[Recorded information]

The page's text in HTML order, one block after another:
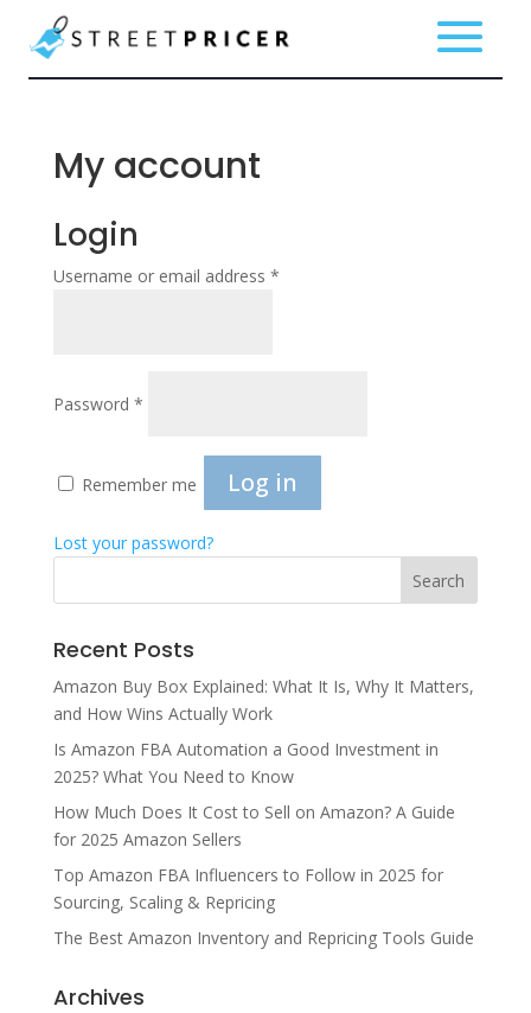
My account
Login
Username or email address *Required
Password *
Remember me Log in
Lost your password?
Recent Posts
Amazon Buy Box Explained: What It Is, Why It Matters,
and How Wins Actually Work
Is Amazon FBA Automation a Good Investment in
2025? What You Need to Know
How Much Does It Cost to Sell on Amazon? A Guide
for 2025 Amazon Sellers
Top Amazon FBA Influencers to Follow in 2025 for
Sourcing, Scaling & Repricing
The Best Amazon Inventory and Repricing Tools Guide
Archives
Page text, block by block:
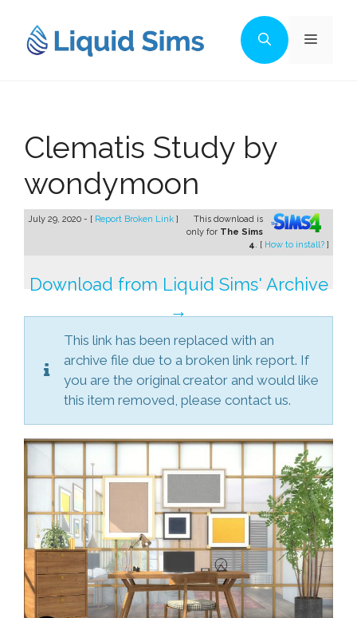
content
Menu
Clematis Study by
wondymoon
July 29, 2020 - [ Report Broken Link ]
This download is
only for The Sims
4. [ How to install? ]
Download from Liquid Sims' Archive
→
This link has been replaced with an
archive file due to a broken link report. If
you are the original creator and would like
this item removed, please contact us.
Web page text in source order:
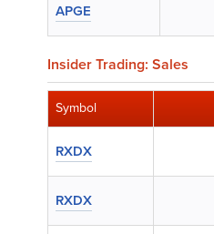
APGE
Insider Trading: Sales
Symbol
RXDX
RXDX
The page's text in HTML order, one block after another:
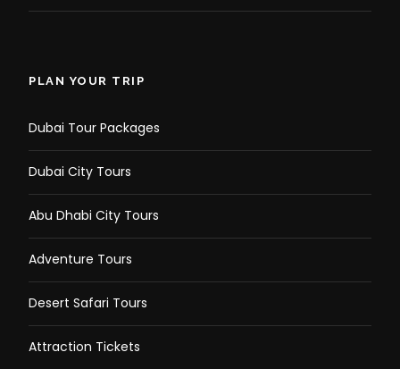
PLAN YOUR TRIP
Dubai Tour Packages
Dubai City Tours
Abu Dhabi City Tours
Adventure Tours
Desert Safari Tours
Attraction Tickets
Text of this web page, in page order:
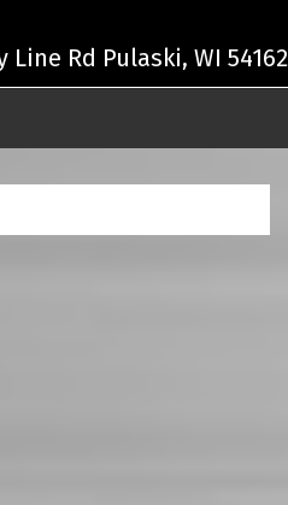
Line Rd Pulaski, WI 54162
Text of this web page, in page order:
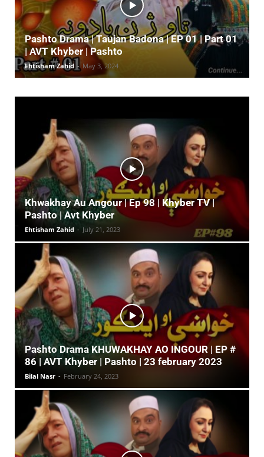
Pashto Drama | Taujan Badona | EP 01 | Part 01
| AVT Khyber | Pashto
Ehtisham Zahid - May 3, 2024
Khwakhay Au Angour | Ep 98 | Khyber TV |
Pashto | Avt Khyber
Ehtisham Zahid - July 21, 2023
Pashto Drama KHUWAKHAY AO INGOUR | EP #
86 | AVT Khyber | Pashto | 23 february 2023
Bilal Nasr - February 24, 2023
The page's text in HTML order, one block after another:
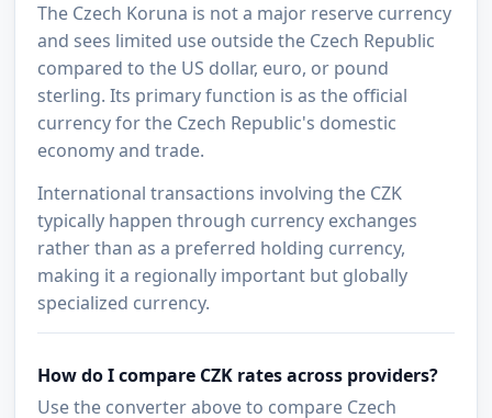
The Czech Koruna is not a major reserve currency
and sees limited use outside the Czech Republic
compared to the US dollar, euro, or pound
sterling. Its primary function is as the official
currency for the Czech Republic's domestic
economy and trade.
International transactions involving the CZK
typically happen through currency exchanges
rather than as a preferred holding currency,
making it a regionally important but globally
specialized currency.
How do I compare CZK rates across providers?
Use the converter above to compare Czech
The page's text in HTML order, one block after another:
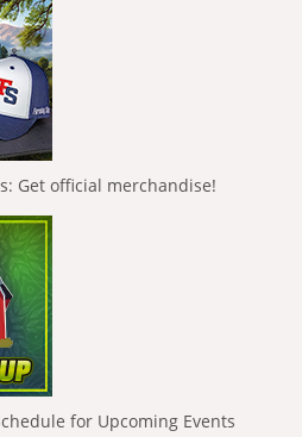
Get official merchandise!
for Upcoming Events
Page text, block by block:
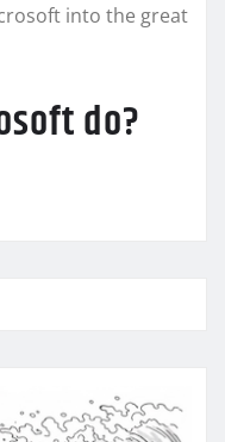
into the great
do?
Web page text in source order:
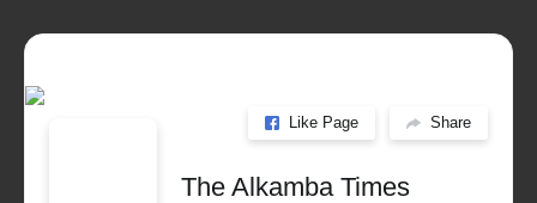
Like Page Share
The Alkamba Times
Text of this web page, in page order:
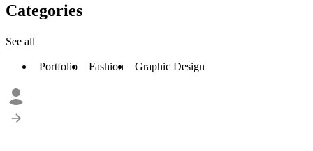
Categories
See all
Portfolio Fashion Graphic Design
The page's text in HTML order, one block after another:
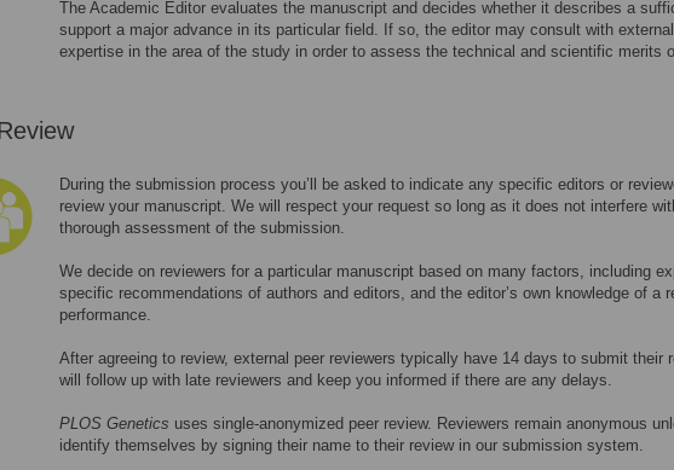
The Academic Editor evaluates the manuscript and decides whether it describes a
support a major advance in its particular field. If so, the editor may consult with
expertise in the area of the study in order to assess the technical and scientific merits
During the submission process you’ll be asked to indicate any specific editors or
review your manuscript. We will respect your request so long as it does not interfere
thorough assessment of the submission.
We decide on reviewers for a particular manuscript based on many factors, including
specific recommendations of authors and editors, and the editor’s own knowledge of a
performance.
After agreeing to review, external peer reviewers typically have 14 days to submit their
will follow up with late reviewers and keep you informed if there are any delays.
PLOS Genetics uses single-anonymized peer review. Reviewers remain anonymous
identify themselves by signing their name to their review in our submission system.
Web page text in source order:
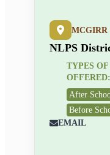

[/Recorded information]

• [Instructions to follow]: If the listing above includes images, copy every line of it exactly except those images.

• [Written answer]:
The page's text in HTML order, one block after another:
My account
Login
Username or email address *Required
Password *
Remember me Log in
Lost your password?
Recent Posts
Amazon Buy Box Explained: What It Is, Why It Matters,
and How Wins Actually Work
Is Amazon FBA Automation a Good Investment in
2025? What You Need to Know
How Much Does It Cost to Sell on Amazon? A Guide
for 2025 Amazon Sellers
Top Amazon FBA Influencers to Follow in 2025 for
Sourcing, Scaling & Repricing
The Best Amazon Inventory and Repricing Tools Guide
Archives
Page text, block by block:
content
Menu
Clematis Study by
wondymoon
July 29, 2020 - [ Report Broken Link ]
This download is
only for The Sims
4. [ How to install? ]
Download from Liquid Sims' Archive
→
This link has been replaced with an
archive file due to a broken link report. If
you are the original creator and would like
this item removed, please contact us.
Web page text in source order:
APGE
Insider Trading: Sales
Symbol
RXDX
RXDX
The page's text in HTML order, one block after another:
PLAN YOUR TRIP
Dubai Tour Packages
Dubai City Tours
Abu Dhabi City Tours
Adventure Tours
Desert Safari Tours
Attraction Tickets
Text of this web page, in page order:
Line Rd Pulaski, WI 54162
Text of this web page, in page order:
Pashto Drama | Taujan Badona | EP 01 | Part 01
| AVT Khyber | Pashto
Ehtisham Zahid - May 3, 2024
Khwakhay Au Angour | Ep 98 | Khyber TV |
Pashto | Avt Khyber
Ehtisham Zahid - July 21, 2023
Pashto Drama KHUWAKHAY AO INGOUR | EP #
86 | AVT Khyber | Pashto | 23 february 2023
Bilal Nasr - February 24, 2023
The page's text in HTML order, one block after another:
The Czech Koruna is not a major reserve currency
and sees limited use outside the Czech Republic
compared to the US dollar, euro, or pound
sterling. Its primary function is as the official
currency for the Czech Republic's domestic
economy and trade.
International transactions involving the CZK
typically happen through currency exchanges
rather than as a preferred holding currency,
making it a regionally important but globally
specialized currency.
How do I compare CZK rates across providers?
Use the converter above to compare Czech
The page's text in HTML order, one block after another:
Get official merchandise!
for Upcoming Events
Page text, block by block:
into the great
do?
Web page text in source order:
Like Page Share
The Alkamba Times
Text of this web page, in page order:
Categories
See all
Portfolio Fashion Graphic Design
The page's text in HTML order, one block after another:
The Academic Editor evaluates the manuscript and decides whether it describes a
support a major advance in its particular field. If so, the editor may consult with
expertise in the area of the study in order to assess the technical and scientific merits
During the submission process you’ll be asked to indicate any specific editors or
review your manuscript. We will respect your request so long as it does not interfere
thorough assessment of the submission.
We decide on reviewers for a particular manuscript based on many factors, including
specific recommendations of authors and editors, and the editor’s own knowledge of a
performance.
After agreeing to review, external peer reviewers typically have 14 days to submit their
will follow up with late reviewers and keep you informed if there are any delays.
PLOS Genetics uses single-anonymized peer review. Reviewers remain anonymous
identify themselves by signing their name to their review in our submission system.
Web page text in source order:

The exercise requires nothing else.